> [Exercise prompt] Your response should consist of one number, the count of lines below that contain "shall".

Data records
== == ==

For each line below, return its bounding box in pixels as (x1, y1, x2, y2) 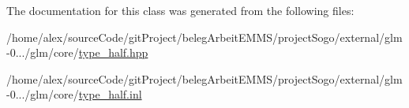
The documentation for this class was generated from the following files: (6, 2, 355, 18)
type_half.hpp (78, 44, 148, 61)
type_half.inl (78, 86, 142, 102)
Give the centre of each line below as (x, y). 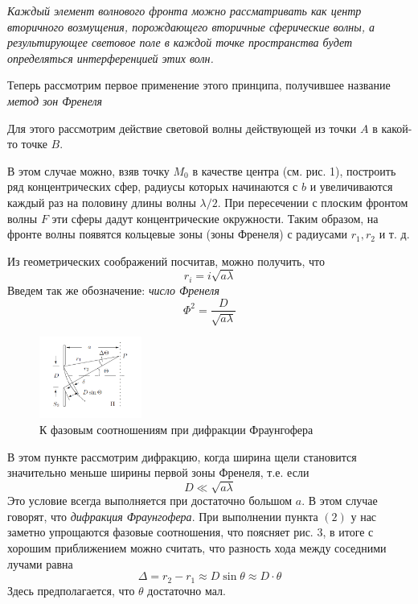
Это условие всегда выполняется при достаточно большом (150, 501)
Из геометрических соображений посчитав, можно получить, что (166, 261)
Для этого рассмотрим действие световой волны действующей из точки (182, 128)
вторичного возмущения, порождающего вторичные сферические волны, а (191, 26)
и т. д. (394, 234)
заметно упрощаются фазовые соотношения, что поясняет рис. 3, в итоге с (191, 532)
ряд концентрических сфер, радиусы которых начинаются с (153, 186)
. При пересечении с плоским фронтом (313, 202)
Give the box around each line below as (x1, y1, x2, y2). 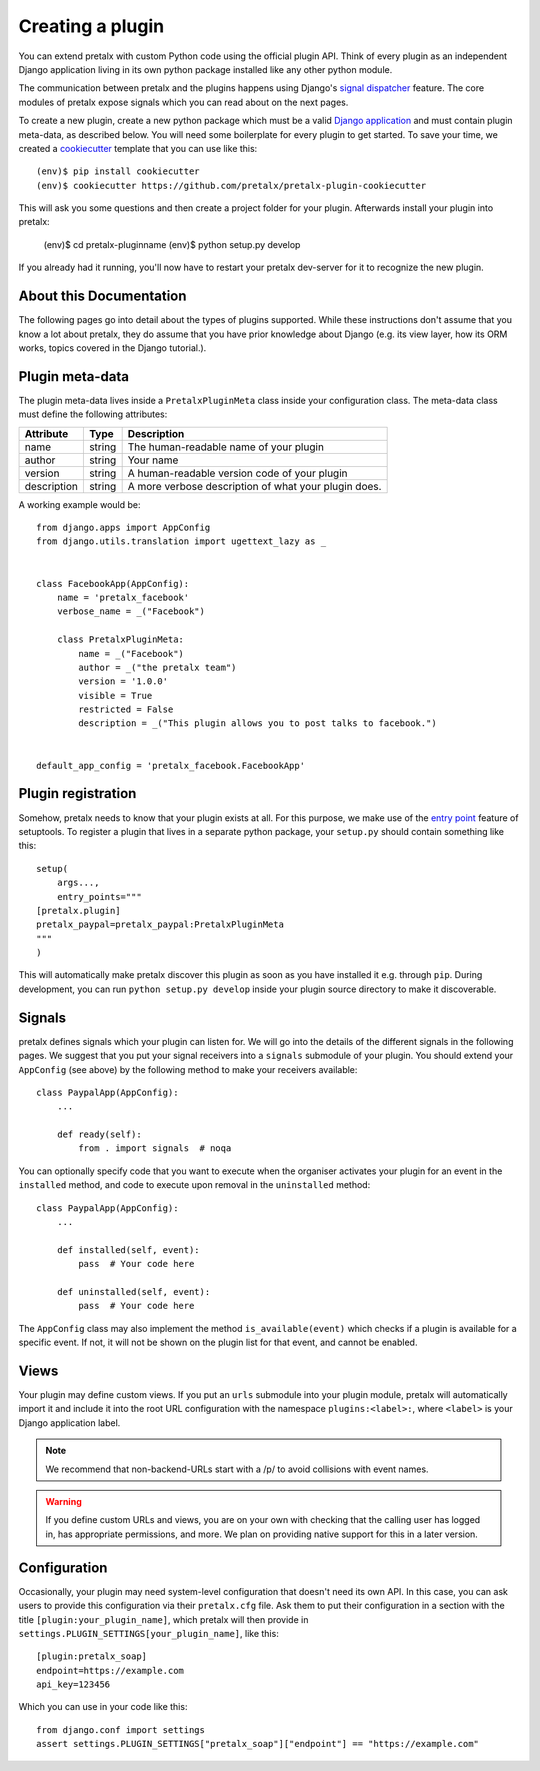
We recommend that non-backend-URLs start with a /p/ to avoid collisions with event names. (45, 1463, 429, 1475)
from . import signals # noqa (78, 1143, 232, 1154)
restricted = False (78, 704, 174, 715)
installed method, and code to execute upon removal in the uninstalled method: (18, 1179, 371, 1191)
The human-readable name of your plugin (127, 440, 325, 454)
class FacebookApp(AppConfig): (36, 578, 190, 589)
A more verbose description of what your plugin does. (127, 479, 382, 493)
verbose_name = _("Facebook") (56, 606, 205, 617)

== == ==

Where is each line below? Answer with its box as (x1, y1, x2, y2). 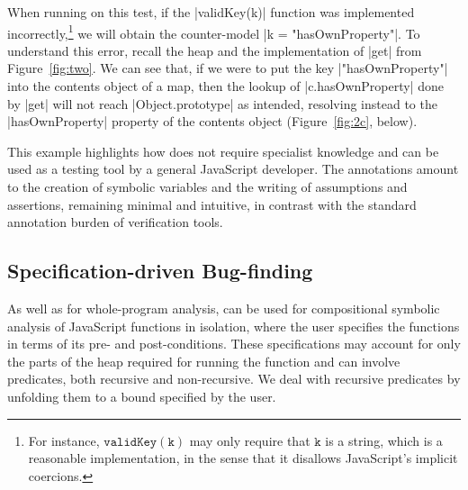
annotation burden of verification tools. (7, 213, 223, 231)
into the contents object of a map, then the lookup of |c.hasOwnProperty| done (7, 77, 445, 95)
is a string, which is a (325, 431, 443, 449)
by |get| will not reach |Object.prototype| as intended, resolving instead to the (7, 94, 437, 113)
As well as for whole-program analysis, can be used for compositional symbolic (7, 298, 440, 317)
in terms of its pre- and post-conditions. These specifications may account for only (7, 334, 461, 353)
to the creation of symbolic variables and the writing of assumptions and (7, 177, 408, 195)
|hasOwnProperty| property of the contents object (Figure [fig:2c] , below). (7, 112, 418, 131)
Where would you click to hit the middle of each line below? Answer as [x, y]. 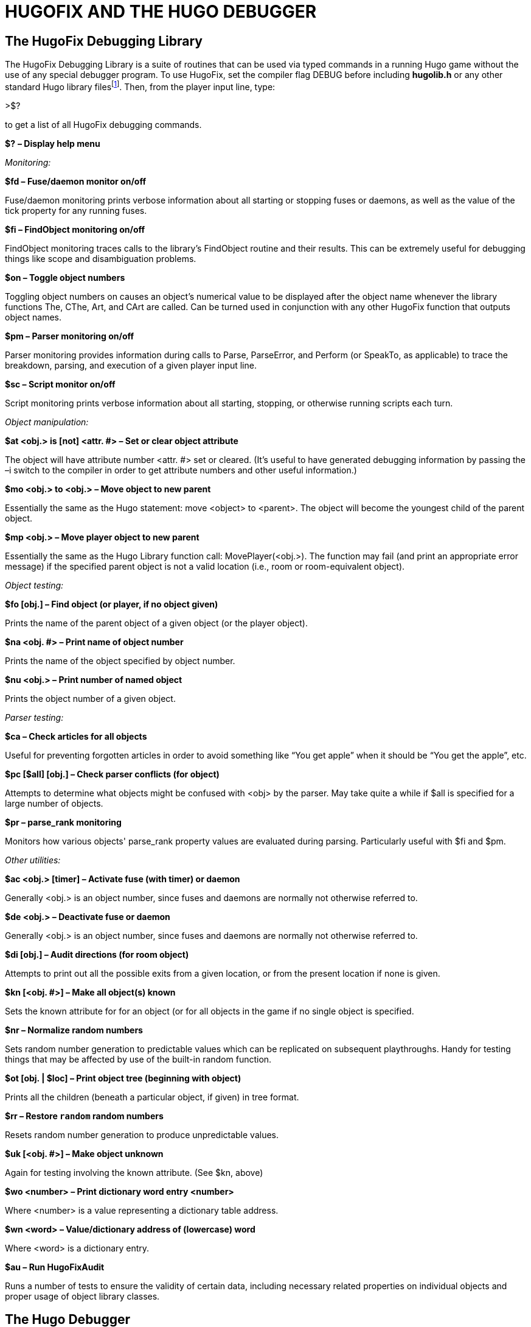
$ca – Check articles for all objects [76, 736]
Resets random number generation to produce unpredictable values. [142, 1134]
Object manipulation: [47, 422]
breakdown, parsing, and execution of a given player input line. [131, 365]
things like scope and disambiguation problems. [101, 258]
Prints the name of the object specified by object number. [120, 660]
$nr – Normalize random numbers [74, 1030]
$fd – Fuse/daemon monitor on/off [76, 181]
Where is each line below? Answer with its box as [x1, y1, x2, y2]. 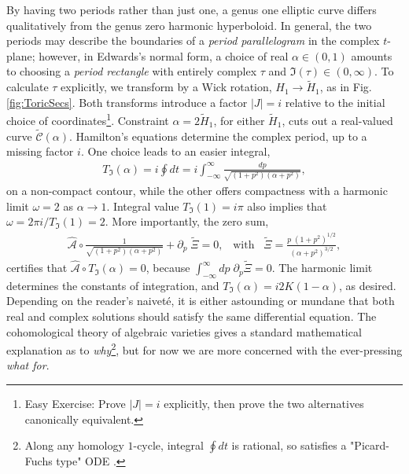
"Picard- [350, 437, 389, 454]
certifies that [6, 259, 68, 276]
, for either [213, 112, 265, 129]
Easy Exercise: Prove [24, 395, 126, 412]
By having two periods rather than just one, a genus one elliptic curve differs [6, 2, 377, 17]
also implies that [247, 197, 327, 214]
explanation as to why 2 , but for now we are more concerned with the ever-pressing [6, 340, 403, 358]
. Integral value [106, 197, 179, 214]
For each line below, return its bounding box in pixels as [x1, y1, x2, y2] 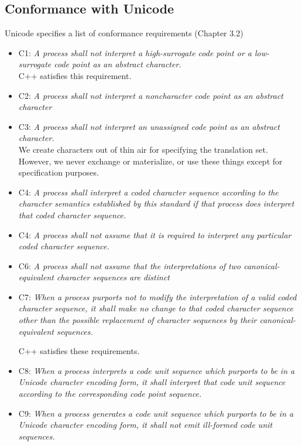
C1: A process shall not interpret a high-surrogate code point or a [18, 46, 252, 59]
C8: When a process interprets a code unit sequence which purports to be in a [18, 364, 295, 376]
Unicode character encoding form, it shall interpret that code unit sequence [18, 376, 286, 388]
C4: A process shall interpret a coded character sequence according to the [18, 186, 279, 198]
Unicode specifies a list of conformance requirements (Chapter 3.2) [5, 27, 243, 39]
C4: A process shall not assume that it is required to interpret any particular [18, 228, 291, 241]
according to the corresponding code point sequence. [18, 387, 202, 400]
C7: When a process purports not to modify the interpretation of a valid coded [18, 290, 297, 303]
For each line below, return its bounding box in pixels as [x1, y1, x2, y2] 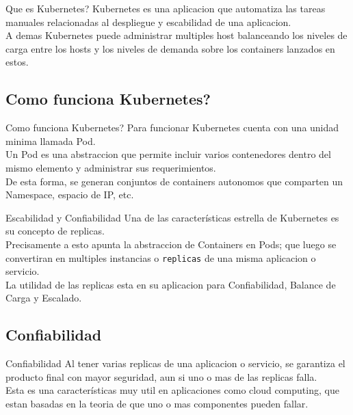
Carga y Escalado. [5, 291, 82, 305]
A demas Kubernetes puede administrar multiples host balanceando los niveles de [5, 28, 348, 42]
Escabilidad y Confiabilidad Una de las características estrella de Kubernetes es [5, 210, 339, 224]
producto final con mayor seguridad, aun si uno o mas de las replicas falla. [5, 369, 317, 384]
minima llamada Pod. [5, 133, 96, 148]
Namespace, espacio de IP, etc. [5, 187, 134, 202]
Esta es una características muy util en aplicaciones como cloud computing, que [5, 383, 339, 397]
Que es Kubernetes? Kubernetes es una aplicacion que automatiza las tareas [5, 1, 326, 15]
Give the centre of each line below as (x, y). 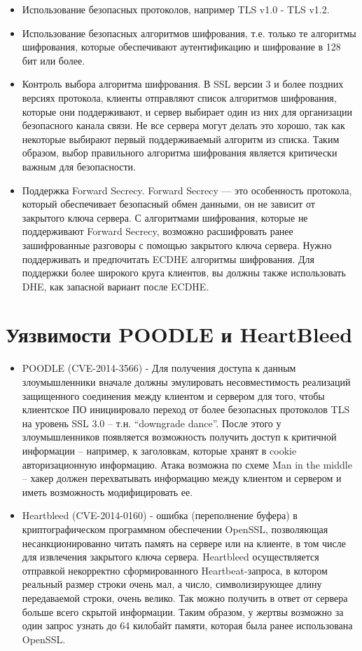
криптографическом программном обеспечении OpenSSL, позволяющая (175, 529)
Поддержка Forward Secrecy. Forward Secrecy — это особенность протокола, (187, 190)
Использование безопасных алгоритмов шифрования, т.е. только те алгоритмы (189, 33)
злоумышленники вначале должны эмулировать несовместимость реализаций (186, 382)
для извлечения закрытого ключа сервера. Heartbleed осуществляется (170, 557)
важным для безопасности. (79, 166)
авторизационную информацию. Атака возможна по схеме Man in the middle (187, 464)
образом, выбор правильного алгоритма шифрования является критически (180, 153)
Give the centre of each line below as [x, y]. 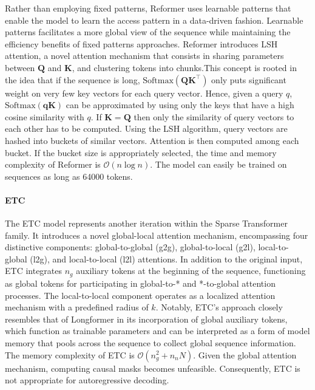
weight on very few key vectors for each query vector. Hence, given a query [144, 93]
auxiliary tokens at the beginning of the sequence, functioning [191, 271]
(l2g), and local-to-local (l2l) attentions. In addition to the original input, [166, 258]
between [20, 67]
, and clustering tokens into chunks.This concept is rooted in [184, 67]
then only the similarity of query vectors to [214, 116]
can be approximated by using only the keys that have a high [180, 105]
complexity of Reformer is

== == ==

> [Solution to the problem] 4